All configuration is done through environment variables (handy for Docker deployment).

### Environment Variables

* `FREEBOOTER_DISCORD_WEBHOOK`: A Discord webhook URL to send logging messages to. Uses the logging level previously
set. Defaults to None.
* `FREEBOOTER_DISCORD_WEBHOOK_MESSAGE`: What message to send on Discord webhook when an error occurs. Defaults to None.
* `FREEBOOTER_SCRATCH`: A directory to store temporary files in. Defaults to `./scratch`.
* `FREEBOOTER_CONFIG`: A directory to store config files in. Defaults to `./config`.
* `FREEBOOTER_CONFIG_FILE`: A YML file to store config in.

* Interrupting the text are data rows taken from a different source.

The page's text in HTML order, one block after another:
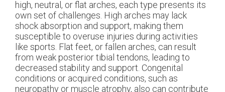
high, neutral, or flat arches, each type presents its
own set of challenges. High arches may lack
shock absorption and support, making them
susceptible to overuse injuries during activities
like sports. Flat feet, or fallen arches, can result
from weak posterior tibial tendons, leading to
decreased stability and support. Congenital
conditions or acquired conditions, such as
neuropathy or muscle atrophy, also can contribute
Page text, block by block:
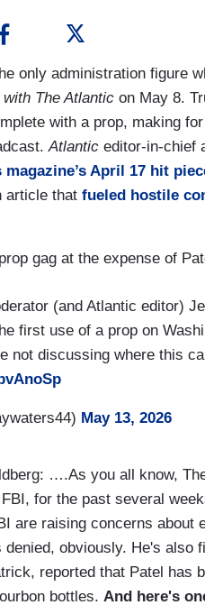
only administration figure
The Atlantic on May 8.
with a prop, making
Atlantic editor-in-chief
April 17 hit
article that fueled hostile
gag at the expense of
(and Atlantic editor)
first use of a prop on
not discussing where this
May 13, 2026
….As you all know,
for the past several
are raising concerns about
obviously. He's also
reported that Patel has
bottles. And here's
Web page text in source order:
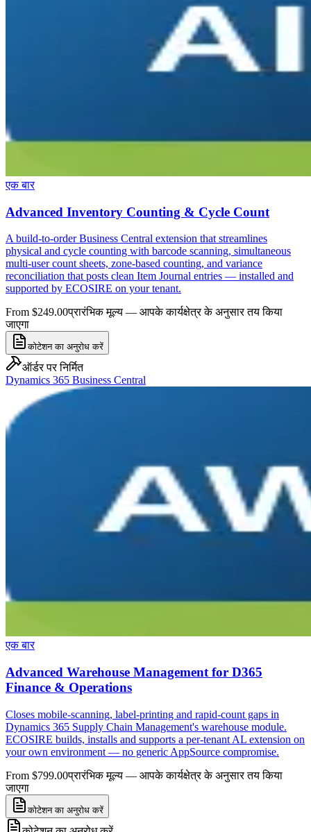
एक बार
Advanced Inventory Counting & Cycle Count
A build-to-order Business Central extension that streamlines
physical and cycle counting with barcode scanning, simultaneous
multi-user count sheets, zone-based counting, and variance
reconciliation that posts clean Item Journal entries — installed and
supported by ECOSIRE on your tenant.
From $249.00प्रारंभिक मूल्य — आपके कार्यक्षेत्र के अनुसार तय किया
जाएगा
कोटेशन का अनुरोध करें
ऑर्डर पर निर्मित
Dynamics 365 Business Central
एक बार
Advanced Warehouse Management for D365
Finance & Operations
Closes mobile-scanning, label-printing and rapid-count gaps in
Dynamics 365 Supply Chain Management's warehouse module.
ECOSIRE builds, installs and supports a per-tenant AL extension on
your own environment — no generic AppSource compromise.
From $799.00प्रारंभिक मूल्य — आपके कार्यक्षेत्र के अनुसार तय किया
जाएगा
कोटेशन का अनुरोध करें
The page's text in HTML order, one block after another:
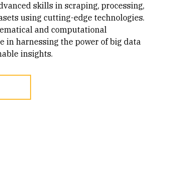
skills in scraping, processing,
using cutting-edge technologies.
and computational
in harnessing the power of big data
insights.
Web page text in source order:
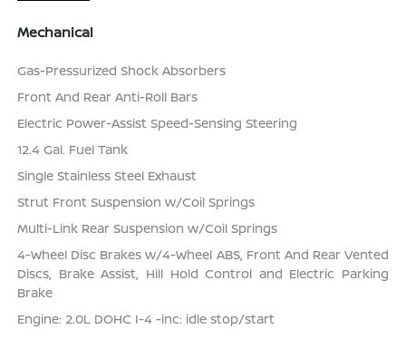
Mechanical
Gas-Pressurized Shock Absorbers
Front And Rear Anti-Roll Bars
Electric Power-Assist Speed-Sensing Steering
12.4 Gal. Fuel Tank
Single Stainless Steel Exhaust
Strut Front Suspension w/Coil Springs
Multi-Link Rear Suspension w/Coil Springs
4-Wheel Disc Brakes w/4-Wheel ABS, Front And Rear Vented
Discs, Brake Assist, Hill Hold Control and Electric Parking
Brake
Engine: 2.0L DOHC I-4 -inc: idle stop/start
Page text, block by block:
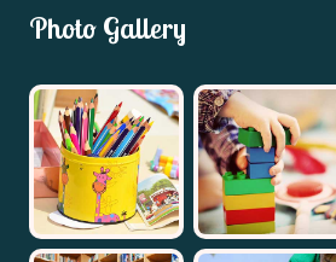
Photo Gallery
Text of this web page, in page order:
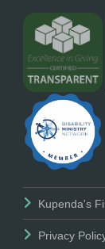
Kupenda's
Privacy
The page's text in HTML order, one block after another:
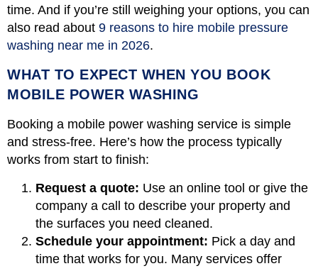
time. And if you’re still weighing your options, you can
also read about 9 reasons to hire mobile pressure
washing near me in 2026.
WHAT TO EXPECT WHEN YOU BOOK
MOBILE POWER WASHING
Booking a mobile power washing service is simple
and stress-free. Here’s how the process typically
works from start to finish:
Request a quote: Use an online tool or give the
company a call to describe your property and
the surfaces you need cleaned.
Schedule your appointment: Pick a day and
time that works for you. Many services offer
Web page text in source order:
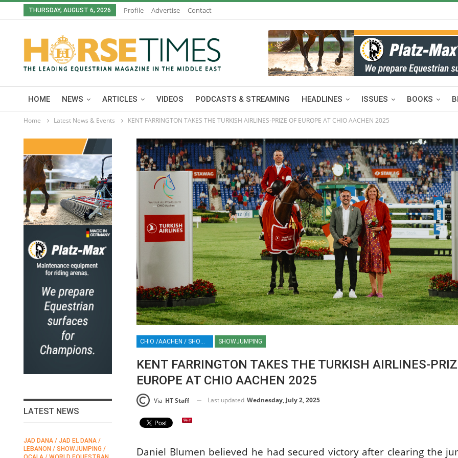
THURSDAY, AUGUST 6, 2026 Profile Advertise Contact
HOME NEWS ARTICLES VIDEOS PODCASTS & STREAMING HEADLINES ISSUES BOOKS
Home Latest News & Events KENT FARRINGTON TAKES THE TURKISH AIRLINES-PRIZE OF EUROPE AT CHIO AACHEN 2025
CHIO /AACHEN / SHOWJUMPING / HORSES / EQUESTRIAN / SPORT / GERMANY / ROLEX / ROLEX GRAND SLAM / KENT FARRINGTON SHOWJUMPING
KENT FARRINGTON TAKES THE TURKISH AIRLINES-
EUROPE AT CHIO AACHEN 2025
Via HT Staff Last updated Wednesday, July 2, 2025
Daniel Blumen believed he had secured victory after clearing the
LATEST NEWS
JAD DANA / JAD EL DANA /
LEBANON / SHOWJUMPING /
INTERNATIONALE /
EQUESTRIAN
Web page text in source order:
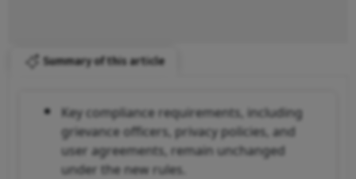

Defaults to `./config/config.yml`.
* `FREEBOOTER_MYSQL_HOST`: The MariaDB host to connect to. Defaults to `localhost`.
* `FREEBOOTER_MYSQL_PORT`: The MariaDB port to connect to. Defaults to `3306`.
* `FREEBOOTER_MYSQL_DATABASE`: The MariaDB database to connect to. Defaults to `freebooter`.
* `FREEBOOTER_MYSQL_USER`: The MariaDB user to connect as. Defaults to `freebooter`.
* `FREEBOOTER_MYSQL_PASSWORD`: The MariaDB password to connect with. Defaults to `password`.

#### Special Environment Variables

These variables are for global properties of individual watchers, uploaders, and preprocessors.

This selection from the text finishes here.